We propose a tracking framework which is composed of two modules: response generation and bounding box regression, where the first component produces a response map to indicate the possibility of covering the object for anchor boxes mounted on sliding-window positions, and the second part predicts bounding box shifts from the anchors to get refined rectangles. Instead of enumerating different aspect ratios of anchors as in SiamRPN, we propose to use only one sized anchor for each position and adapt it to shape changes by resizing its corresponding convolutional filter using bilinear interpolation, which saves model parameters and computing time. To effectively adapt the tracking model to appearance changes during tracking, we propose a recurrent model optimization method to learn amore effective gradient descent that converges the model update in 1-2 steps, and generalizes better to future frames. The key idea is to train a neural optimizer that can converge the tracking model to a good solution in a few gradient steps. During the training phase, the tracking model is first updated using the neural optimizer, and then it is applied on future frames to obtain an error signal for minimization. Under this particular setting, the resulting optimizer converges the tracking classifier significant faster than SGD-based optimizers, especially for learning the initial tracking model.

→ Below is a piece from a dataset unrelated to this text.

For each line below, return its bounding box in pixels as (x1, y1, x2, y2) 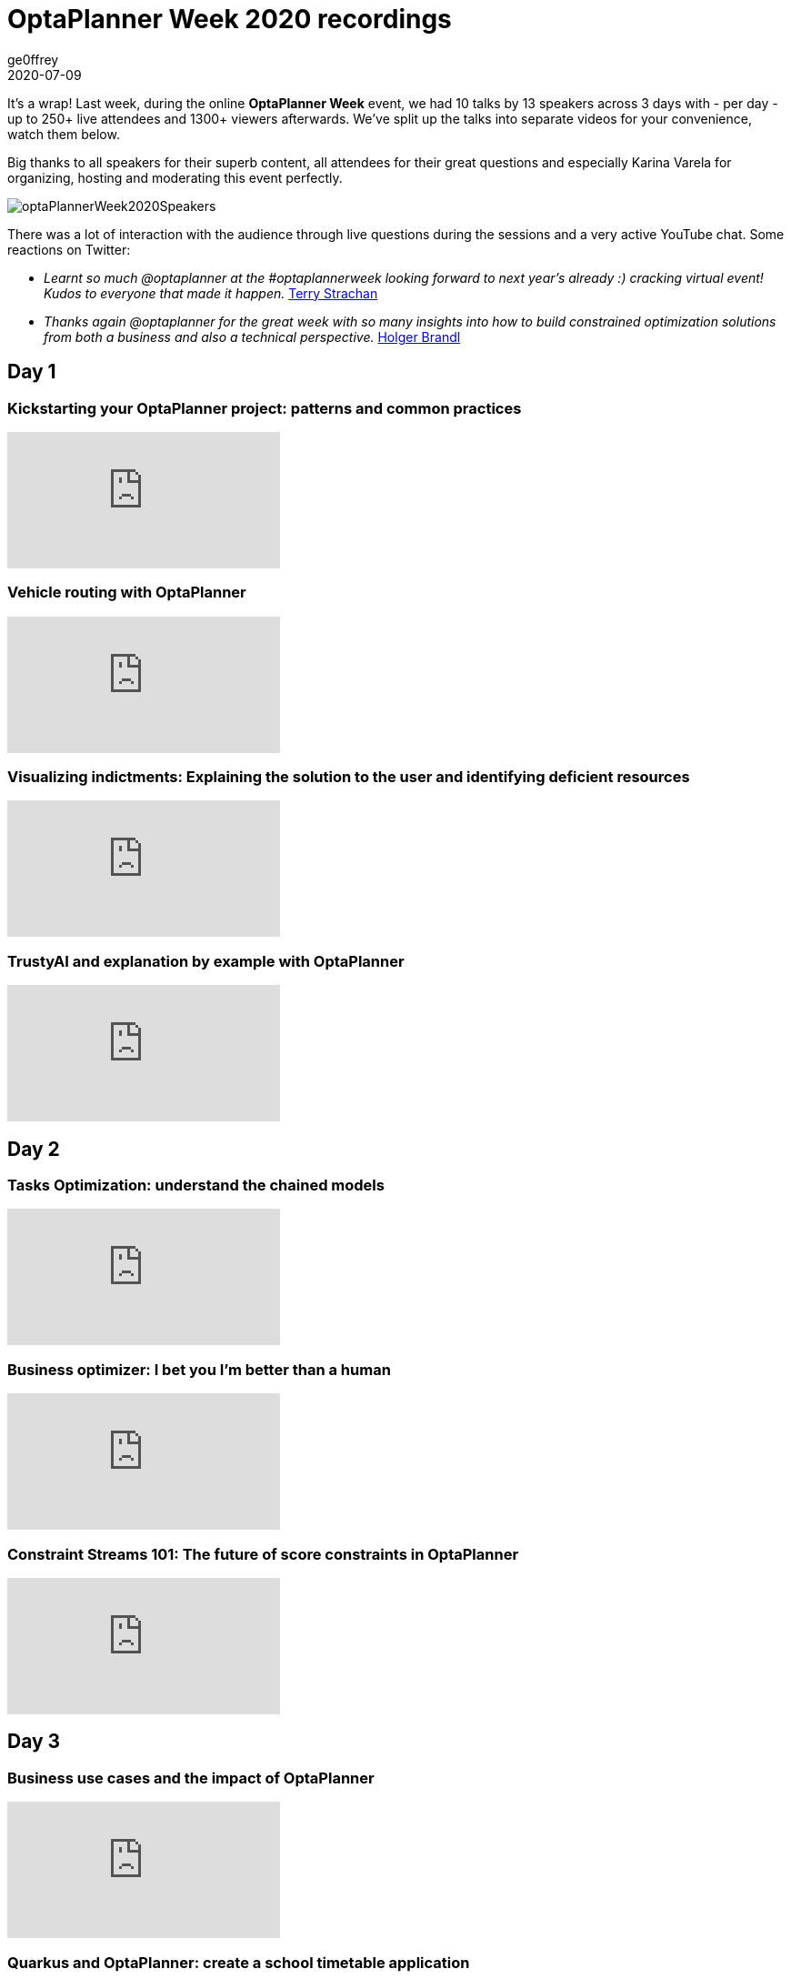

In summary, our contributions are:

  • We propose a tracking model consisting of resizable response generator and bounding box regressor, where only one sized anchor is used on each spatial position and its corresponding convolutional filter could be adapted to shape variations by bilinear interpolation.
  • We propose a recurrent neural optimizer, which is trained in a meta-learning setting, that recurrently updates the tracking model with faster convergence.
  • We conduct comprehensive experiments on large scale datasets including OTB, VOT, LaSOT, GOT10k and TrackingNet, and our trackers achieve favorable performance compared with the state-of-the-art.